We ran the monitor through a series of real-world and synthetic tests to see whether or not the AL2216w is worth parting cash for.
General Desktop Usage:
I spent most of my time with this monitor, using it for general office tasks – email, documents, web browsing and for these tasks it was satisfactory, if no more. However, I was sent a link to an amusing video which generated one of those everyone in the office crowd round a monitor
moments and this soon highlighted one of the major drawbacks of the screen – the poor viewing angles.
The screen is based on TN technology which never has great vertical viewing angles, but in the case of the AL22126w it seems the horizontal angles aren’t up to much either. All those wanting to view the video had to stand directly behind me, as viewing from the side causes a huge amount of colour shift. Blue turns to purple, white turns to yellow.
High-Resolution Images & Video Playback:
The same was true with images. My immediate comparison was a 24" Dell 2407 display, which I don’t consider to be the last word for colour or detail, but it was noticeably better than the Acer. Even sitting directly in front of it video playback is no more than adequate. With black areas not showing that much detail and colours muted and lifeless. It’s very much the same thing with images – the monitor severely lacks colour vibrancy.

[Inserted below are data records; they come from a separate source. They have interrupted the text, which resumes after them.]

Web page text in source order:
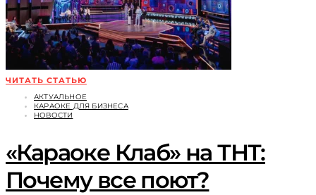
ЧИТАТЬ СТАТЬЮ
АКТУАЛЬНОЕ
КАРАОКЕ ДЛЯ БИЗНЕСА
НОВОСТИ
«Караоке Клаб» на ТНТ:
Почему все поют?
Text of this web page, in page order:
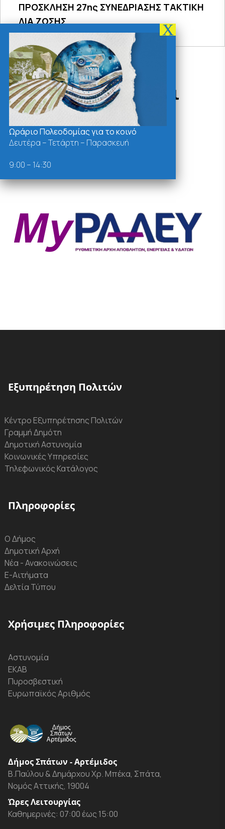
ΠΡΟΣΚΛΗΣΗ 27ης ΣΥΝΕΔΡΙΑΣΗΣ ΤΑΚΤΙΚΗ
ΔΙΑ ΖΩΣΗΣ
Δράσεις - Χρήσιμοι
Σύνδεσμοι
Εξυπηρέτηση Πολιτών
Κέντρο Εξυπηρέτησης Πολιτών
Γραμμή Δημότη
Δημοτική Αστυνομία
Κοινωνικές Υπηρεσίες
Τηλεφωνικός Κατάλογος
Πληροφορίες
Ο Δήμος
Δημοτική Αρχή
Νέα - Ανακοινώσεις
Ε-Αιτήματα
Δελτία Τύπου
Χρήσιμες Πληροφορίες
Αστυνομία
ΕΚΑΒ
Πυροσβεστική
Ευρωπαϊκός Αριθμός
Δήμος Σπάτων - Αρτέμιδος
Β.Παύλου & Δημάρχου Χρ. Μπέκα, Σπάτα,
Νομός Αττικής, 19004
Ώρες Λειτουργίας
Καθημερινές: 07:00 έως 15:00
Ωράριο Πολεοδομίας για το κοινό
Δευτέρα – Τετάρτη – Παρασκευή
9:00 – 14:30
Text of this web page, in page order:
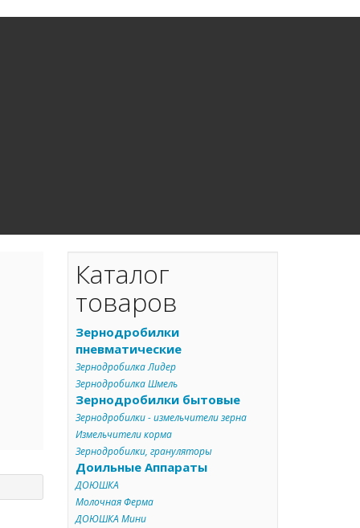
Каталог
товаров
Зернодробилки
пневматические
Зернодробилка Лидер
Зернодробилка Шмель
Зернодробилки бытовые
Зернодробилки - измельчители зерна
Измельчители корма
Зернодробилки, грануляторы
Доильные Аппараты
ДОЮШКА
Молочная Ферма
ДОЮШКА Мини
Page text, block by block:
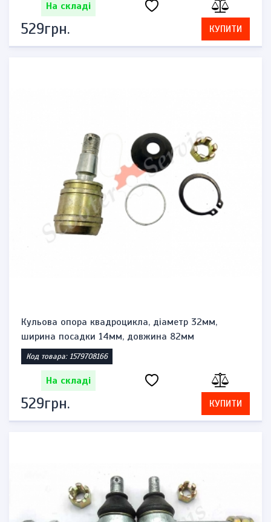
На складі
529грн. КУПИТИ
Кульова опора квадроцикла, діаметр 32мм,
ширина посадки 14мм, довжина 82мм
Код товара: 1579708166
На складі
529грн. КУПИТИ
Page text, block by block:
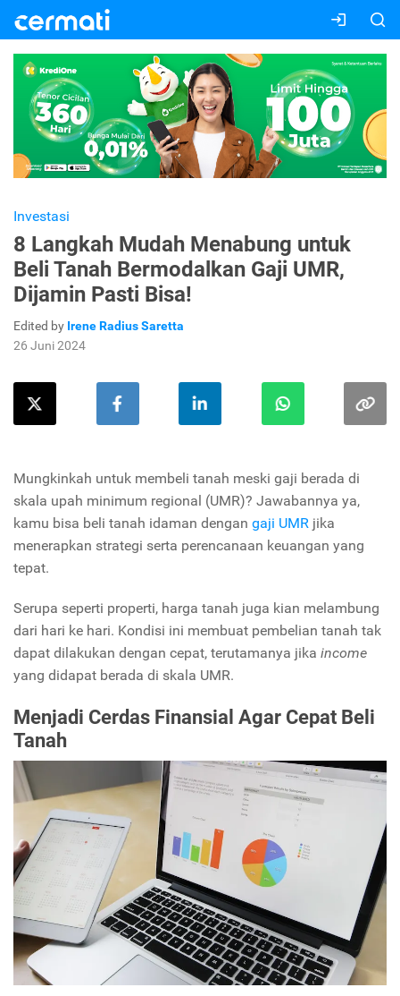
Investasi
8 Langkah Mudah Menabung untuk
Beli Tanah Bermodalkan Gaji UMR,
Dijamin Pasti Bisa!
Edited by Irene Radius Saretta
26 Juni 2024
Mungkinkah untuk membeli tanah meski gaji berada di
skala upah minimum regional (UMR)? Jawabannya ya,
kamu bisa beli tanah idaman dengan gaji UMR jika
menerapkan strategi serta perencanaan keuangan yang
tepat.
Serupa seperti properti, harga tanah juga kian melambung
dari hari ke hari. Kondisi ini membuat pembelian tanah tak
dapat dilakukan dengan cepat, terutamanya jika income
yang didapat berada di skala UMR.
Menjadi Cerdas Finansial Agar Cepat Beli
Tanah
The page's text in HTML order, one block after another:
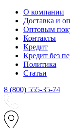
О компании
Доставка и
Оптовым
Контакты
Кредит
Кредит без
Политика
Статьи
8 (800) 555-35-74
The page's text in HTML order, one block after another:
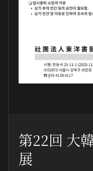
第22回 大
展
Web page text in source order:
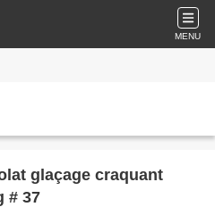
MENU
glaçage craquant
# 37

The theme continued in games. To test I fired up one of my favourites – Trackmania Nations ESWC, which is fun, colourful and fast – a good test for a monitors gaming performance. The monitor advertises a response time of 5ms, and certainly gameplay was completely smooth to my eyes. However, the old bugbear of colour was rearing its head. Trackmania has a lot of vibrant green in it, but on the Acer it doesn’t really have much impact. It fact, they’re positively dull.
The final test was putting the display through DisplayMate, which is a set of synthetic tests designed to highlight any weaknesses in a display and it certainly emphasised the problems I found in my subjective tests. Where the screen did well was in the sharpness and the 256 Intensity Level Colour Ramp – which was smooth and even, with no banding evident. However, in the colour uniformity test this was visible lighter patches, with darker seems of colour towards the bottom.
The Colour scaling tests was handled well in Text and Standard modes, but choosing the Graphics or Movie pre-sets, really revealed what these modes are about. On the far left, the blacks were no longer intense while in the two or three blocks became completely washed out. It’s trying to compensate for the lack of colour vividness by boosting brightness, but all it’s really doing it taking away detail.